Note: Project reports published on the INRC website are often revised from researchers' original reports to increase consistency.

February 2022

FINAL REPORT

Since the dollar value suggested by a rural appraiser typically anchors the negotiation between seller and buyer around the appraised value, rural appraisers play a critical role in the determination of farmland prices. Furthermore, although all certified appraisers must follow strict guidelines, a substantial portion of each appraisal is subjective. This project focused on evaluating the impact of training rural appraisers in the linkages between productivity, soil health and conservation practices, on their (subjective) appraised farmland value.
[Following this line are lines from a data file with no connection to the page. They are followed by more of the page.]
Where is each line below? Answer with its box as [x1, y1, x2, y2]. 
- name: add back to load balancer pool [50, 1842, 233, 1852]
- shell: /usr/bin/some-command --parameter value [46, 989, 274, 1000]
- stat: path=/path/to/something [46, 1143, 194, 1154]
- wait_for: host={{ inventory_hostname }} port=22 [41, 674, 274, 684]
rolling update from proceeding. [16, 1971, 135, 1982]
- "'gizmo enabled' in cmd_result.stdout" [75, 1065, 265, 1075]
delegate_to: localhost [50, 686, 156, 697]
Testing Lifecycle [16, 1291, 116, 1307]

We hired nine certified rural appraisers to appraise three farms with different long-term CC and NT practices, in 2019 and 2020. In October 2019, three appraisers received training on soil fertility, three appraisers received training on soil fertility and soil health and their interaction with CC and NT, and three appraisers did not receive training. We found that structural barriers in the rural appraisal business related to the methodology that certified rural appraisers need to follow to maintain their certification impede the monetization of soil health. In particular, certified rural appraisers are required to justify the value they assign to a land based on comparable sales for which no soil fertility or soil health data are available.
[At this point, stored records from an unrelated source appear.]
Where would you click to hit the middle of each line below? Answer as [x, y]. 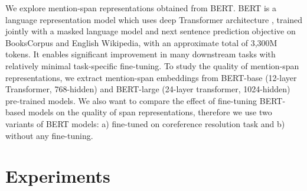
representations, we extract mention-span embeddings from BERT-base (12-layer [151, 77]
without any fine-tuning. [49, 135]
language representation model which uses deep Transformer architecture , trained [154, 19]
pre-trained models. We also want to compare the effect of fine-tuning [131, 100]
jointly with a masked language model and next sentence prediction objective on [151, 31]
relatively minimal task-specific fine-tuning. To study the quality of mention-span [152, 65]
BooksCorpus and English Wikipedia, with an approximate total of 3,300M [141, 42]
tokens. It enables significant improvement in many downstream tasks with [141, 54]

A necessary condition for certified rural appraisers to start incorporating soil fertility and soil health into their valuations is the availability of comparable data from recent sales. That would require the development of databases of soil health and soil fertility measures for each appraised farm. It would also require that those databases become available to certified rural appraisers (similarly to the dataset on soil composition and CSR2, currently available through the Farm Service Agency). Finally, certified rural appraisers would need to be trained and updated in the use of soil fertility and soil health metrics, and their connection with conservation practices.

We are not aware of any other research project in the nation exploring this topic, nor on any initiative to move the rural appraising profession towards the use of soil fertility and soil health metrics in their appraisal reports. This constitutes a barrier to the monetization of soil health.